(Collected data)
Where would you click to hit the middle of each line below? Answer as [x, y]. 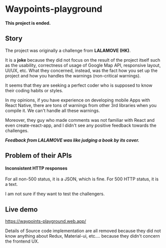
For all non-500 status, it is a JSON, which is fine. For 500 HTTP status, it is [82, 179]
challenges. [17, 130]
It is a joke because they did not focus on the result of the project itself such [83, 60]
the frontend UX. [22, 241]
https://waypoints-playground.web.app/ [46, 221]
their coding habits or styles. [34, 90]
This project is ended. [28, 23]
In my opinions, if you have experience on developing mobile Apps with [78, 100]
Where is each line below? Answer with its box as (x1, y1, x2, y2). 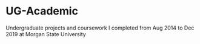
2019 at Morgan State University (5, 30, 86, 37)
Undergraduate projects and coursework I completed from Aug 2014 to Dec (5, 24, 195, 31)
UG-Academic (5, 4, 78, 18)
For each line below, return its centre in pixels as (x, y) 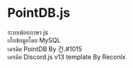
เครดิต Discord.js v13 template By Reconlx (66, 57)
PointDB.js (39, 13)
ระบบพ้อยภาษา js (28, 32)
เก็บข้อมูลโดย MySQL (34, 40)
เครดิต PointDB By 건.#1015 (45, 49)
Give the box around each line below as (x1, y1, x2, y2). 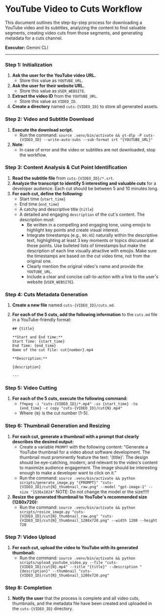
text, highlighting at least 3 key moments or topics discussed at (26, 237, 154, 243)
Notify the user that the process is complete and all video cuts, (12, 595, 140, 601)
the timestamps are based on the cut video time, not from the (26, 253, 150, 259)
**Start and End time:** (12, 335, 63, 340)
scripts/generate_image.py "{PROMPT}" (19, 480, 99, 485)
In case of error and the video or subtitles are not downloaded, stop (19, 146, 156, 152)
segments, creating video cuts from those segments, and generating (5, 30, 143, 36)
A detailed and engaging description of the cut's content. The (19, 211, 145, 217)
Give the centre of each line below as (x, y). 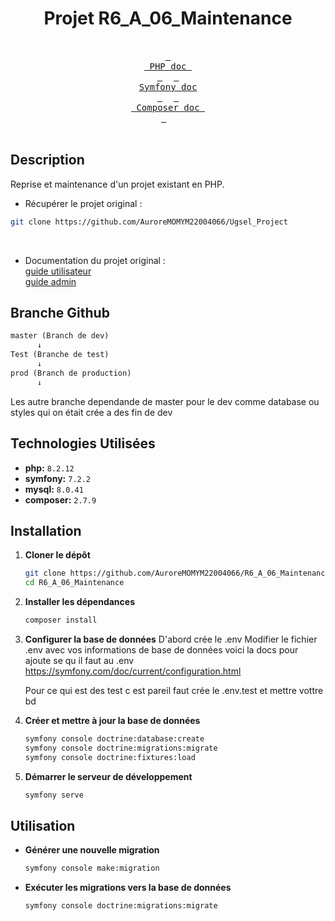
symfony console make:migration (92, 868)
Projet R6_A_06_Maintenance (168, 18)
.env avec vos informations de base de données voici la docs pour (161, 649)
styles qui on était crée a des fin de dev (91, 412)
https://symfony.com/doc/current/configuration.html (133, 671)
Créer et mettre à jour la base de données (112, 720)
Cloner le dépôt (57, 555)
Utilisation (43, 825)
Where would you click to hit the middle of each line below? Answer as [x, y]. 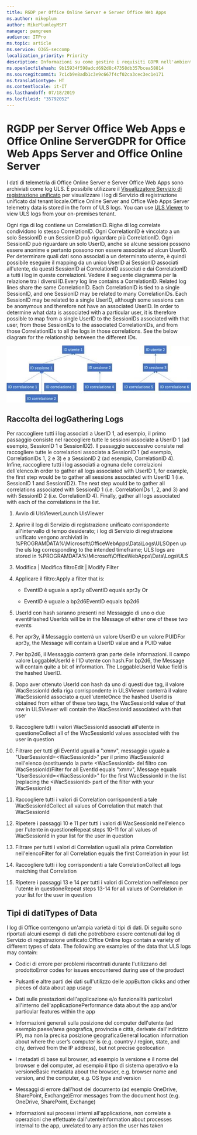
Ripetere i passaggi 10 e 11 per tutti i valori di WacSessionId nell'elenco [100, 823]
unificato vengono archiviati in [51, 537]
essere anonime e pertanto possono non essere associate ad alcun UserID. [97, 250]
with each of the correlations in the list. [54, 502]
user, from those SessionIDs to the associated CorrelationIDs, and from [92, 325]
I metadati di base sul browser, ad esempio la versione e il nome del [97, 1059]
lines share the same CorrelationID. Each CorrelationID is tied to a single [93, 287]
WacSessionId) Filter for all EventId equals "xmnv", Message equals [96, 769]
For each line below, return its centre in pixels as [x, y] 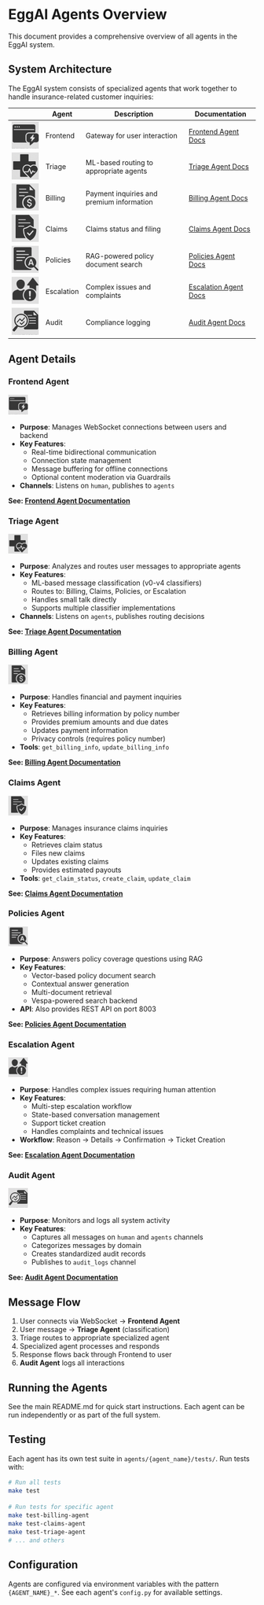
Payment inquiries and [121, 193]
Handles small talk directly [74, 599]
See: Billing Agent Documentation [64, 762]
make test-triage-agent [47, 1532]
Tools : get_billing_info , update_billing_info [94, 747]
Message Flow [44, 1302]
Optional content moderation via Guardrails [101, 477]
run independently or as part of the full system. [84, 1415]
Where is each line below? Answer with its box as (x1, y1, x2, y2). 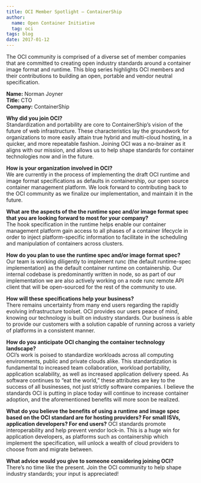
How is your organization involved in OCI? (6, 164, 113, 172)
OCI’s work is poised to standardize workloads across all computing (6, 352, 174, 358)
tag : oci (11, 25, 34, 32)
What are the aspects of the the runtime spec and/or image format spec (6, 208, 189, 215)
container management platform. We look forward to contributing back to (6, 184, 187, 191)
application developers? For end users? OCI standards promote (6, 421, 166, 427)
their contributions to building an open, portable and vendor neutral (6, 73, 173, 79)
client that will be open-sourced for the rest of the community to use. (6, 283, 177, 290)
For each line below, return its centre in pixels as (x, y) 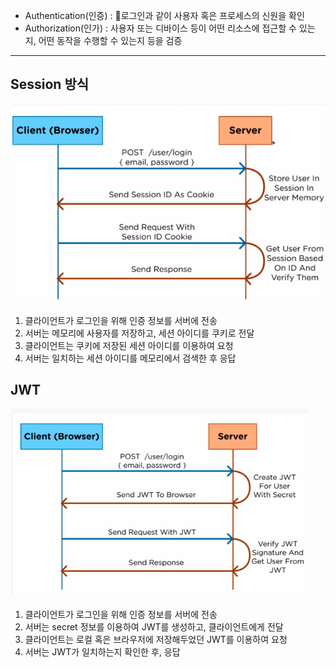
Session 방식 (50, 84)
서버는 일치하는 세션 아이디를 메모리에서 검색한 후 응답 (130, 358)
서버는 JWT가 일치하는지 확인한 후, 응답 (102, 652)
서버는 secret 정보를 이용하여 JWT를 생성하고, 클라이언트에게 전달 (154, 627)
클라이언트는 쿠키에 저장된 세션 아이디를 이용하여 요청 (129, 345)
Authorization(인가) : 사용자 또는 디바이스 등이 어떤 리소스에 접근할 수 (160, 28)
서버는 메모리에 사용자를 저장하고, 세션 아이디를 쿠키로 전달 (139, 333)
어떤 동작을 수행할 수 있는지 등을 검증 (110, 40)

## YOUR ASSIGNMENT:
Your copy of the data above should match it exactly, apart from the images.

## REPLY:
Where would you click to hit the middle of each line below? Answer as [x, y]. 
For all non-500 status, it is a JSON, which is fine. For 500 HTTP status, it is [82, 179]
challenges. [17, 130]
It is a joke because they did not focus on the result of the project itself such [83, 60]
the frontend UX. [22, 241]
https://waypoints-playground.web.app/ [46, 221]
their coding habits or styles. [34, 90]
This project is ended. [28, 23]
In my opinions, if you have experience on developing mobile Apps with [78, 100]
Where is each line below? Answer with its box as (x1, y1, x2, y2). 
2019 at Morgan State University (5, 30, 86, 37)
Undergraduate projects and coursework I completed from Aug 2014 to Dec (5, 24, 195, 31)
UG-Academic (5, 4, 78, 18)
For each line below, return its centre in pixels as (x, y) 
เครดิต Discord.js v13 template By Reconlx (66, 57)
PointDB.js (39, 13)
ระบบพ้อยภาษา js (28, 32)
เก็บข้อมูลโดย MySQL (34, 40)
เครดิต PointDB By 건.#1015 (45, 49)
Give the box around each line below as (x1, y1, x2, y2). 
text, highlighting at least 3 key moments or topics discussed at (26, 237, 154, 243)
Notify the user that the process is complete and all video cuts, (12, 595, 140, 601)
the timestamps are based on the cut video time, not from the (26, 253, 150, 259)
**Start and End time:** (12, 335, 63, 340)
scripts/generate_image.py "{PROMPT}" (19, 480, 99, 485)
In case of error and the video or subtitles are not downloaded, stop (19, 146, 156, 152)
segments, creating video cuts from those segments, and generating (5, 30, 143, 36)
A detailed and engaging description of the cut's content. The (19, 211, 145, 217)
Give the centre of each line below as (x, y). 
symfony console make:migration (92, 868)
Projet R6_A_06_Maintenance (168, 18)
.env avec vos informations de base de données voici la docs pour (161, 649)
styles qui on était crée a des fin de dev (91, 412)
https://symfony.com/doc/current/configuration.html (133, 671)
Créer et mettre à jour la base de données (112, 720)
Cloner le dépôt (57, 555)
Utilisation (43, 825)
Where would you click to hit the middle of each line below? Answer as [x, y]. 
Ripetere i passaggi 10 e 11 per tutti i valori di WacSessionId nell'elenco [100, 823]
unificato vengono archiviati in [51, 537]
essere anonime e pertanto possono non essere associate ad alcun UserID. [97, 250]
with each of the correlations in the list. [54, 502]
user, from those SessionIDs to the associated CorrelationIDs, and from [92, 325]
I metadati di base sul browser, ad esempio la versione e il nome del [97, 1059]
lines share the same CorrelationID. Each CorrelationID is tied to a single [93, 287]
WacSessionId) Filter for all EventId equals "xmnv", Message equals [96, 769]
For each line below, return its centre in pixels as [x, y] 
Payment inquiries and [121, 193]
Handles small talk directly [74, 599]
See: Billing Agent Documentation [64, 762]
make test-triage-agent [47, 1532]
Tools : get_billing_info , update_billing_info [94, 747]
Message Flow [44, 1302]
Optional content moderation via Guardrails [101, 477]
run independently or as part of the full system. [84, 1415]
Where is each line below? Answer with its box as (x1, y1, x2, y2). 
How is your organization involved in OCI? (6, 164, 113, 172)
OCI’s work is poised to standardize workloads across all computing (6, 352, 174, 358)
tag : oci (11, 25, 34, 32)
What are the aspects of the the runtime spec and/or image format spec (6, 208, 189, 215)
container management platform. We look forward to contributing back to (6, 184, 187, 191)
application developers? For end users? OCI standards promote (6, 421, 166, 427)
their contributions to building an open, portable and vendor neutral (6, 73, 173, 79)
client that will be open-sourced for the rest of the community to use. (6, 283, 177, 290)
For each line below, return its centre in pixels as (x, y) 
Session 방식 (50, 84)
서버는 일치하는 세션 아이디를 메모리에서 검색한 후 응답 (130, 358)
서버는 JWT가 일치하는지 확인한 후, 응답 (102, 652)
서버는 secret 정보를 이용하여 JWT를 생성하고, 클라이언트에게 전달 (154, 627)
클라이언트는 쿠키에 저장된 세션 아이디를 이용하여 요청 (129, 345)
Authorization(인가) : 사용자 또는 디바이스 등이 어떤 리소스에 접근할 수 (160, 28)
서버는 메모리에 사용자를 저장하고, 세션 아이디를 쿠키로 전달 (139, 333)
어떤 동작을 수행할 수 있는지 등을 검증 (110, 40)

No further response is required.